View Full Version : Anti- "crack" squad
Diane
04-07-2004, 10:21 PM
Hi there,
Some references (including Aussie PT) about cervical manipulation and injury including stroke. Interestingly there is a documented case of injury after a shiatsu treatment. Slow and light on the neck, folks.. please.
http://chirotalk.proboards3.com/index.cgi?board=evidence&action=display&num=1088874483
http://ptglobal.net/ajp/abst9602.html
http://www.mja.com.au/public/issues/176_08_150402/ern10520_fm.html
http://www.ptjournal.org/Jan99/v79n1p50.cfm
http://www.ncbi.nlm.nih.gov/entrez/query.fcgi?cmd=retrieve&db=pubmed&list_uids=8642364&dopt=Abstract
The links were posted by Paul Lee (also a member here) on chirotalk where I help out; he helps out there too.
Diane
Servaas
05-07-2004, 09:16 AM
Greetings,
Well said Bernard!
When people complain of neck problems, have you ever looked at their posture and their movement patterns ?
Have you ever palpated their traps?
After a short investigation like that, it becomes obvious why they have neck problems. And when seeing the Sensory Motor Amnesia in other parts of the body (esp around the trunk, the 'somatic center', the center of gravity), it becomes obvious that the neck is suffering so much!
Learn to move with organic intelligence and there is often no need for further treatment!
Servaas Mes
www.somatichealthcenter.com
An interesting topic, certainly.
I think we as physiotherapists have often maintained that a manipulation is a quick fix, but we take the more useful approach that patients can be taught to be independent of the "click" phenomenon.
It does tend to create a dependency on a magic sound that will "keep the spine in good shape".
We can do without it, but manip therapists could argue that a manip could set the stage, and go on from there.
There are many manip (physio)therapists in Australia - and they follow the principle that it is knowing when NOT to manipulate that is essential.
Nari
Diane
05-07-2004, 03:26 PM
I think the reason practitioners are attracted to such techniques is that they have the thrill-seeking gene, the one that if they didn't learn to do manips on patients (living dangerously) they would express by going off climbing or extreme kayaking or bungee jumping or something. And they are mostly males. And they (seem to) have an innate need to find quicker and quicker "fixes" (typical of "crack" dealers...) wired into them.

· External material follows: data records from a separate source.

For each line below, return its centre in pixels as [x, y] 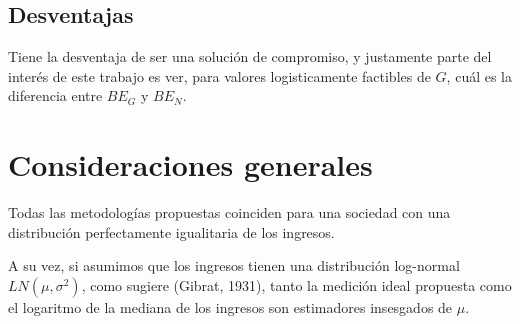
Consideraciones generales [190, 164]
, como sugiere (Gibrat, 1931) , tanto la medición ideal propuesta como [296, 284]
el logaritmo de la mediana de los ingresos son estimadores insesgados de [230, 306]
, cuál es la [479, 75]
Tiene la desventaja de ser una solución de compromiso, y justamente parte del [250, 56]
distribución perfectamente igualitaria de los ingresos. [171, 231]
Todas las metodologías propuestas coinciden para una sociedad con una [229, 212]
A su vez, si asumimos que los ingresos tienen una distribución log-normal [234, 265]
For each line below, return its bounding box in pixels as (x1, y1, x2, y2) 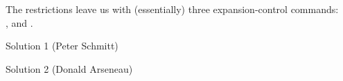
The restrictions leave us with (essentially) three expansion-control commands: (6, 2, 339, 16)
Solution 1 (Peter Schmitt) (6, 38, 118, 53)
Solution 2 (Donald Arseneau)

I am having fun considering the whole mentality in PT, the whole "orthopaedic" tissue-based mentality as a form of 'cognitive-osis' that we were infected with by chiropractors, that has been endemic in our ranks for the last 2 or 3 decades. Slowly we're beginning to recover and dis-infect ourselves.
Bernard, the whole osteo mindset is another wild hallucination for the most part, but it has the plus of being very gentle. I wouldn't personally want to be out there in the world of treatment without MET and counterstrain. Those two techniques are really worth getting and keeping. MET is essentially fancy segmental contract relax, if one really wants to treat segmental restriction. Counterstrain is a way to lever the layers of the body to take pressure off a nerve, and give the brain a huge new feed of "no pain" for a couple minutes, just long enough to convince it to change the surrounding tissue and restore normal movement. The difference IMHO between these benign techniques and HVLA, is that in the one case, the patient's brain is actively engaged, and can track the changes as they happen, in the other it isn't and can't.
bernard
06-07-2004, 10:48 AM
Dear Diane,
Could you expand the terms; MET, IMHO, HVLA?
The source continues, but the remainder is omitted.